The Neural Network You Can Watch Think
A 110K-parameter character-level transformer training in your browser, in pure JavaScript. Watch loss drop, weights update, attention patterns form. Sample text every 50 steps and watch it learn from gibberish to coherent English.
What this is
A character-level transformer with 2 blocks, 64-dimensional embeddings, single-head causal self-attention, and a 256-dimensional feedforward — 110,000 parameters total. It trains live in your browser on the opening of Pride and Prejudice (or any text you paste in) using Adam with gradient clipping. The matrix math is hand-written JavaScript on Float32Arrays — no ML library. Loss curve drops in real time. Twelve weight matrices update as heatmaps. Attention patterns refresh on the most recent batch. Every 50 steps the model samples a 200-character completion and you watch it evolve from random characters to letter combinations to word fragments to plausible Austen.
Why this is mind-blowing
Most ML demos hide the network behind a button.
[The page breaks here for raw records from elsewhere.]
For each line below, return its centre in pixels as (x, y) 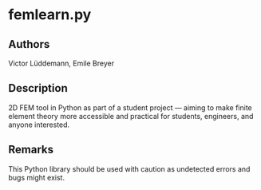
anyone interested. (39, 125)
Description (38, 88)
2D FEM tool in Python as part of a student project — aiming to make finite (130, 107)
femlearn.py (50, 15)
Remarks (31, 150)
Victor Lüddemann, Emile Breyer (61, 63)
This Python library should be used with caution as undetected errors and (129, 168)
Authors (29, 44)

This one shows you every weight, every gradient, every attention score, every sample. The whole stack — backprop, optimizer state, attention math — runs in plain JavaScript. You can read the source and understand the entire model. Then watch it learn.
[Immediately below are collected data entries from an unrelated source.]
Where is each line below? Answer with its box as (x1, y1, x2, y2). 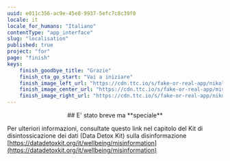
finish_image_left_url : (19, 80, 88, 87)
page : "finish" (7, 55, 51, 61)
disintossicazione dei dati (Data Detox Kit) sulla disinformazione (7, 132, 187, 140)
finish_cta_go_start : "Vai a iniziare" (19, 73, 133, 80)
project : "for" (7, 48, 51, 55)
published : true (7, 42, 53, 48)
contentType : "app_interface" (7, 29, 94, 36)
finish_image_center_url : (19, 86, 94, 93)
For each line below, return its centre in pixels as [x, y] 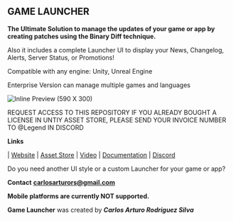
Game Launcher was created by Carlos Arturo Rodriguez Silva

Build a single-file in-browser neural network trainer. Specifically: a
tiny transformer (2 blocks, 64-dim embedding, single-head attention, 256-
dim feedforward) learning character-level prediction from a paste-in
text corpus. Train via gradient descent with backprop, in raw JavaScript
— no ML library, no ONNX runtime, write the matmul yourself. Live-
visualize: loss curve, weight matrices as heatmaps, attention patterns,
and a sample-completions panel that runs the model every 50 training
steps so I can watch it learn from random characters to plausible
English in real time.
Paste this into Claude, Cursor, or Copilot. Change one thing that matters to you.
What I learned shipping it
- A transformer small enough to train in a browser tab (~100K params) is small enough that hand-written matrix math is fast enough. No GPU required.
- Adam with bias correction and gradient clipping is the difference between 'trains' and 'NaNs out at step 12.' The model knows the right defaults.
- Live sampled completions every 50 steps is the visualization that makes it click. Loss curves are abstract; watching the model invent English is not.